Our goal is to show how the new PACE (Plankton, Aerosol, Cloud, ocean Ecosystem) dataset can enhance our ability to predict species distributions.

Collaborators

Name Role Affiliation Github Email
Jon Peake Project Facilitator/Mentor NOAA Fisheries Open Science jonpeake [email protected]
Sam Alaimo Participant Rutgers University salaimo26 [email protected]
Israt Jahan Mili Participant University of Massachusetts--Dartmouth israt-mili [email protected]
Alberto Rivera Participant Scripps Institution of Oceanography buzoAlberto [email protected]
Isidora Rojas Participant Scripps Institution of Oceanography isidora-rojas [email protected]
Max Titcomb Participant Scripps Institution of Oceanography maxtitcomb [email protected]

Planning

  • Initial idea: Understand potential associations between phytoplankton species or abundance and adult fish functional groups or larvae respectively
  • Final idea: Predict adult fish distributions from PACE chlorophyll and absorption data and compare to predictions from MODIS chlorophyll data
  • Ideation Presentation: Link
  • Slack channel: ohw25_proj_fishy
  • Final presentation: Link

Background

PACE (Plankton, Aerosol, Cloud, ocean Ecosystem) is NASA's newest earth-observing satellite that collects hyperspectral measurements across a broad range of visible wavelengths.
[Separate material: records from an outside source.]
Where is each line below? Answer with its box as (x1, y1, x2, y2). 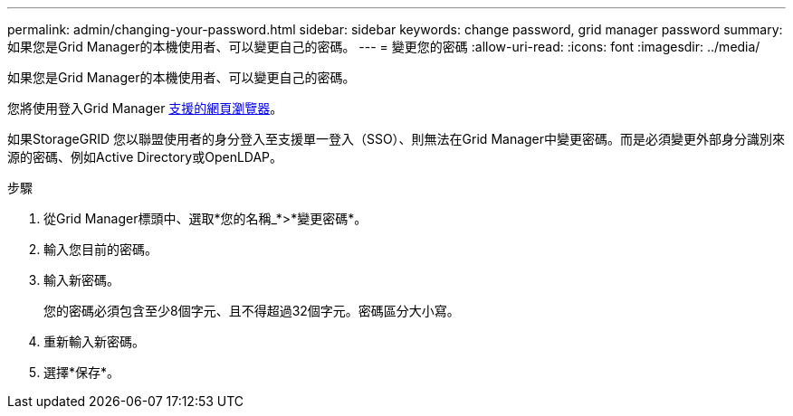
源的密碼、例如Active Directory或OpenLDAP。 (7, 149, 283, 165)
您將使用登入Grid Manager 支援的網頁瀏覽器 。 (7, 100, 283, 116)
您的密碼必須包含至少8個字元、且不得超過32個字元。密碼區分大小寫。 (43, 303, 460, 318)
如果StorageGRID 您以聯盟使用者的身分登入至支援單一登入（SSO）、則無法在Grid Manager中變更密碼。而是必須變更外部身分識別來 (7, 131, 786, 147)
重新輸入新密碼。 (43, 334, 145, 349)
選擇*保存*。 (43, 364, 120, 380)
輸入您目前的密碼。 (43, 241, 158, 257)
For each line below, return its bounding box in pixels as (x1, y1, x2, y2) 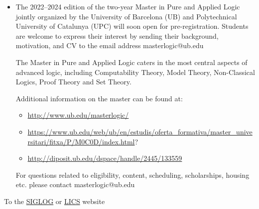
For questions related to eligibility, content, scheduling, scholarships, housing (15, 169, 250, 180)
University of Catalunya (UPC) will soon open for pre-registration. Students (15, 21, 249, 31)
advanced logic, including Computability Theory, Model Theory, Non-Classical (15, 67, 255, 77)
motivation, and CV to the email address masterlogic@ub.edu (15, 40, 204, 51)
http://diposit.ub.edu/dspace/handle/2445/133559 (27, 153, 182, 163)
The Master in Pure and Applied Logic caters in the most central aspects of (15, 57, 248, 67)
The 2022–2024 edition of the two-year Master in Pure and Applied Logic (15, 1, 240, 11)
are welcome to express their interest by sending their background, (15, 30, 219, 41)
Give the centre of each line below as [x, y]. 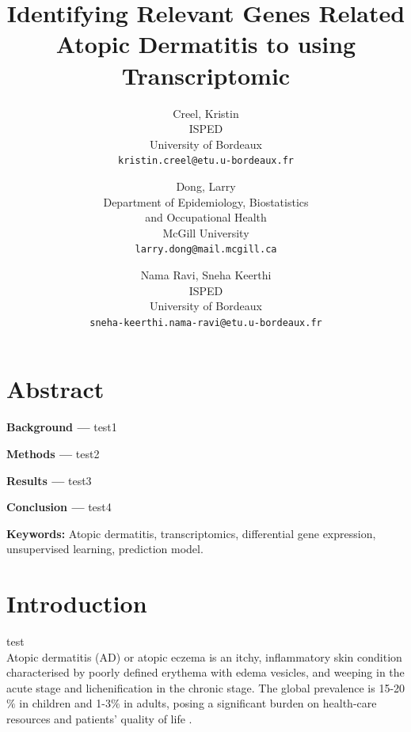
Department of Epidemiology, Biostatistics [206, 201]
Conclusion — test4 [59, 507]
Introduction [77, 603]
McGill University [206, 232]
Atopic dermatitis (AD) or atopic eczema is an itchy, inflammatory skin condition [204, 656]
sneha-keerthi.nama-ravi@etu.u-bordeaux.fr [206, 322]
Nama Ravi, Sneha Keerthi [206, 274]
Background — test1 [62, 427]

The data PACE collects allows us to better resolve absorbance spectra at any given point in the ocean than previous earth-observing satellites (i.e., MODIS). This includes better estimates of Chlorophyll-A, which is highly correlated with primary production. Chlorophyll-A concentrations derived from MODIS have been previously shown to be important predictors of fish distributions and abundance. We want to investigate how well PACE Chlorophyll-A data can predict fish distributions compared to MODIS.

Goals

  1. Establish and proof of concept between the ROMS Chlorophyll-A model and CalCOFI datasets

  2. Create species distribution models using Chlorophyll-A data from PACE across adult stages of fish.
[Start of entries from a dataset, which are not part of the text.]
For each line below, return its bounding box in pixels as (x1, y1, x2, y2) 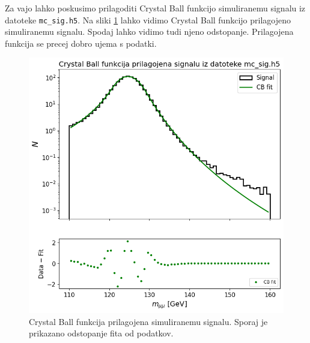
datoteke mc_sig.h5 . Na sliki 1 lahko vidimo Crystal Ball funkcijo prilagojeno (5, 13, 291, 26)
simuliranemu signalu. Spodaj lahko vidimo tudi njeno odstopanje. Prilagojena (5, 25, 294, 38)
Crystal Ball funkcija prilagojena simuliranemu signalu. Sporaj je (29, 315, 268, 327)
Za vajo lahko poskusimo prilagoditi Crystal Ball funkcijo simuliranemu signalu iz (5, 2, 306, 14)
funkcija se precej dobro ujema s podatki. (5, 37, 157, 49)
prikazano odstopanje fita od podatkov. (29, 327, 174, 339)
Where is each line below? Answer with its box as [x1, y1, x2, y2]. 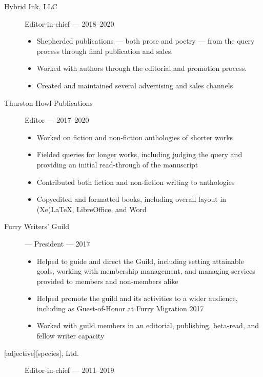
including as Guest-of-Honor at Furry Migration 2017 [36, 303, 204, 313]
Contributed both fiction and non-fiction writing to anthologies [36, 176, 235, 187]
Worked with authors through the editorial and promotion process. [36, 63, 247, 73]
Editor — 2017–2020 [25, 115, 89, 125]
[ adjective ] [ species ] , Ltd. [4, 347, 79, 358]
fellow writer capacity [36, 330, 105, 341]
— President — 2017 [25, 238, 90, 249]
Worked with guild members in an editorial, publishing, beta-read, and [36, 320, 259, 331]

  3. Compare the predictive ability of Chlorophyll-A from PACE.

  4. Assess differences in effect sizes between PACE Chlorophyll-A and absorbance to determine whether absorbance is a better predictor of fish occurrence than Chlorophyll

  5. (If time permits) Assess differences in Chlorophyll-A effect size between the Pacific and Atlantic datasets

Datasets

  • PACE Chlorophyll-A

  • Federal Bottom Trawl Survey (NW and NE)

  • CalCOFI (West Coast Larval Dataset)

  • EcoMON (East Coast Larval Dataset)

Workflow/Roadmap

1. Data Collection and Assimilation

First, we pulled data from the bottom trawl fish datasets (NEFSC, NWFSC) and the larval fish datasets (CalCOFI, EcoMON) for the east and west coasts. We identified the area and temporal extent/resolution of each dataset to determine the spatiotemporal limits of our project. We then pulled Chlorophyll-A data from PACE and MODIS, specifying the boundaries and temporal extent for the area and years of interest. We additionally pulled absorbance data from the PACE dataset and environmental data taken at time of sample from the trawl datasets.

2. Data preparation

Trawl Data: Trawl data was prepared by subsetting only the fish species that were caught in the surveys. We focused on year 2024 to match the PACE data range.
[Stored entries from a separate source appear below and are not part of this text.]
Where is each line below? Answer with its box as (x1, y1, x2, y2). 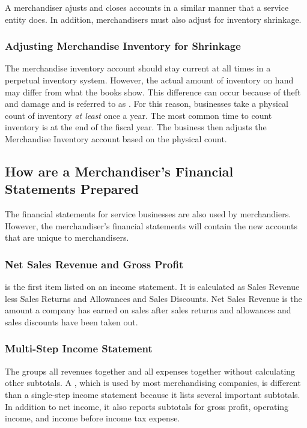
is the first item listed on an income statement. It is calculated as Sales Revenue (5, 280, 300, 293)
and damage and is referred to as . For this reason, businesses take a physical (5, 97, 288, 110)
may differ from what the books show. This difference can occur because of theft (5, 85, 301, 98)
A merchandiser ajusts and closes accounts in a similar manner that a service (5, 1, 289, 13)
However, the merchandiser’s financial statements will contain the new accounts (5, 219, 297, 232)
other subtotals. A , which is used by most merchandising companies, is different (5, 376, 301, 389)
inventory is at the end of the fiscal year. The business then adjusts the (5, 121, 267, 133)
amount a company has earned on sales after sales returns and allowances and (5, 304, 291, 316)

East Coast: Since the biological and environmental data is in separate .csv files, these two were merged together with Latitude, Longitude, Surface and Bottom Temperature, Surface and Bottom Salinity and Average Depth. selected. The final data frame consisted of rows corresponding to each individual trawl ID and columns corresponding to a species caught in the trawl, and the environmental data associated with each respective trawl ID.

West Coast: Trawl data was derived from the Northwest Fisheries Science Center (NWFSC) Survey package here: https://pfmc-assessments.github.io/nwfscSurvey/index.html

survey_sites_map (1)

PACE Data: https://pace.gsfc.nasa.gov/

3. Model training

Response & covariate. For each species with sufficient data, I modeled raw CPUE (individuals per ha) from the NWFSC West Coast trawl survey as a function of PACE chlorophyll-a:

$$ \log \big( \mathbb{E}[\text{CPUE}] \big) = \beta_0 + \beta_1 \cdot \text{chlor a standardized} + \text{spatial random field} $$

  • Response: derivation of catch per unit effort in numbers of individuals per hectare, estimated as expanded haul catch in numbers divided by the area swept by the net.
  • Family / link: Tweedie with log link (handles many zeros + right-skewed positive values).
  • Covariate: chlor_a_standardized (PACE Chl-a, z-scored).
  • Species inclusion: kept species present in ≥ 50 trawls with non-zero catch.
  • Spatial structure: barrier mesh over coastline (North America land polygons projected to UTM 10N and scaled to km), with spatial = "on", spatiotemporal = "off".
  • Fitting: sdmTMB with sanity() gating; species failing sanity checks were skipped.
  • Train/test split: random 80/20 by trawl (slice_sample(prop = 0.2) for test set).
  • Prediction grid: satellite grid with UTM km coordinates (pace_grid_no_na) for mapping predictions.

This setup let me estimate a single coefficient per species for the marginal effect of PACE Chl-a on CPUE while accounting for spatial autocorrelation.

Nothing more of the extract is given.